#### [PROBLEM REQUIREMENTS]
In the entries below, repeat only the lines between those holding "you’re (266, 293)" and "ДТП и оказывается", inclusive. Leave pictures out.

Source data
* * * * * * * * *

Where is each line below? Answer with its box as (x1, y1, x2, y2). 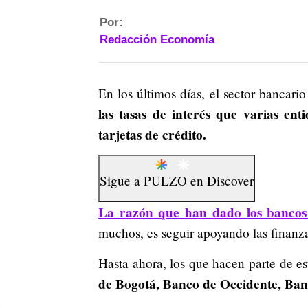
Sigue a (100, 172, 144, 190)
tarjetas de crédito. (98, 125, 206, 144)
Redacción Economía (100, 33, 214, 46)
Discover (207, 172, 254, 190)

* * * * * * * * *

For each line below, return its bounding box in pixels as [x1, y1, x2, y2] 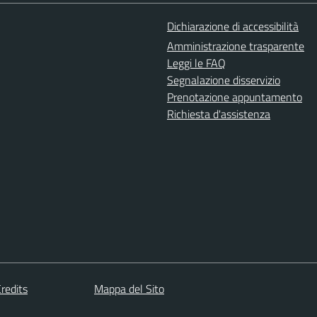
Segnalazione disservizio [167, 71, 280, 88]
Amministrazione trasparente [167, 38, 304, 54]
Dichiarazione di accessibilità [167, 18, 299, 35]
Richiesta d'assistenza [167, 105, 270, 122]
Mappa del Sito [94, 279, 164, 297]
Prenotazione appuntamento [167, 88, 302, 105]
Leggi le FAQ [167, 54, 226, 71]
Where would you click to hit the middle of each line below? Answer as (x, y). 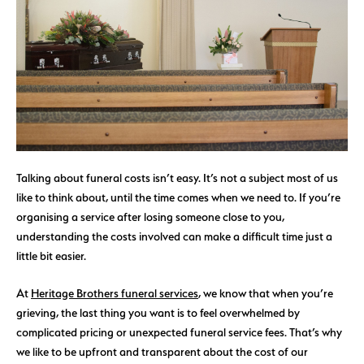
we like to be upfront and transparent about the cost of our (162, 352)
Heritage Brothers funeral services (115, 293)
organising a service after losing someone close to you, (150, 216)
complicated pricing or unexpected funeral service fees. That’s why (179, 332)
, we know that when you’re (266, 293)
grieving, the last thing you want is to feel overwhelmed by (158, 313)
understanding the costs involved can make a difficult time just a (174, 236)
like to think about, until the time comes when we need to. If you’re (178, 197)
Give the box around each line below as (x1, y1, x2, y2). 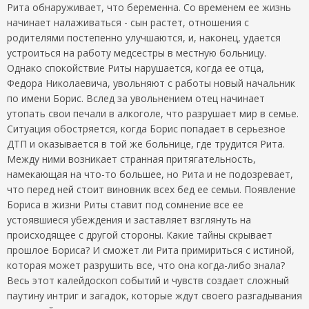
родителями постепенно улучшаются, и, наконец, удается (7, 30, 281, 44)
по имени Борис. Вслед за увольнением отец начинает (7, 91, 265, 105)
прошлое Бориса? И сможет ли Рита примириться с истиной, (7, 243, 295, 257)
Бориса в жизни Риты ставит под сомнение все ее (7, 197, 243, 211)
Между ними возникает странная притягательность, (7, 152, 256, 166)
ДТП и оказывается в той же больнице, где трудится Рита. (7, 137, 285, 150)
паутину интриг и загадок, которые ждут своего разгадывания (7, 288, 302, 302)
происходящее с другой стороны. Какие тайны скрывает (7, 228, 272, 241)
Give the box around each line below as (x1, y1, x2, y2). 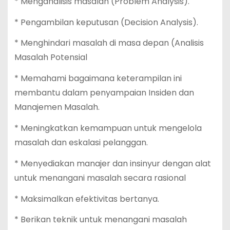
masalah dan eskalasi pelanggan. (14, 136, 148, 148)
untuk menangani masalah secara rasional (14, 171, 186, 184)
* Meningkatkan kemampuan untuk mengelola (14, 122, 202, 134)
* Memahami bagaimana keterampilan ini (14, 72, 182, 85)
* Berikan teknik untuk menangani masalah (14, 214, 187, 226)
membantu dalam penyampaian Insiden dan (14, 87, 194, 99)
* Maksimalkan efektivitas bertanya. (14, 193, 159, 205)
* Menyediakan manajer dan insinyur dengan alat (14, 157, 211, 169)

* * * * * * * * *

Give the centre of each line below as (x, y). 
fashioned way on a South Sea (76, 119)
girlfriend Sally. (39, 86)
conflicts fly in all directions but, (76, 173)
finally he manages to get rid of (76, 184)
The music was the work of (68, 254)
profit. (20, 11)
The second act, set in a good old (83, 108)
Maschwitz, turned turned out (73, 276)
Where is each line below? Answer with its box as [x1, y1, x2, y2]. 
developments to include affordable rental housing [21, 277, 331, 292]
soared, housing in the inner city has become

* * * * * * * * *

#### [ANSWER FOR THE TASK]
, we know that when you’re (266, 293)
grieving, the last thing you want is to feel overwhelmed by (158, 313)
understanding the costs involved can make a difficult time just a (174, 236)
like to think about, until the time comes when we need to. If you’re (178, 197)
Give the box around each line below as (x1, y1, x2, y2). 
родителями постепенно улучшаются, и, наконец, удается (7, 30, 281, 44)
по имени Борис. Вслед за увольнением отец начинает (7, 91, 265, 105)
прошлое Бориса? И сможет ли Рита примириться с истиной, (7, 243, 295, 257)
Бориса в жизни Риты ставит под сомнение все ее (7, 197, 243, 211)
Между ними возникает странная притягательность, (7, 152, 256, 166)
ДТП и оказывается в той же больнице, где трудится Рита. (7, 137, 285, 150)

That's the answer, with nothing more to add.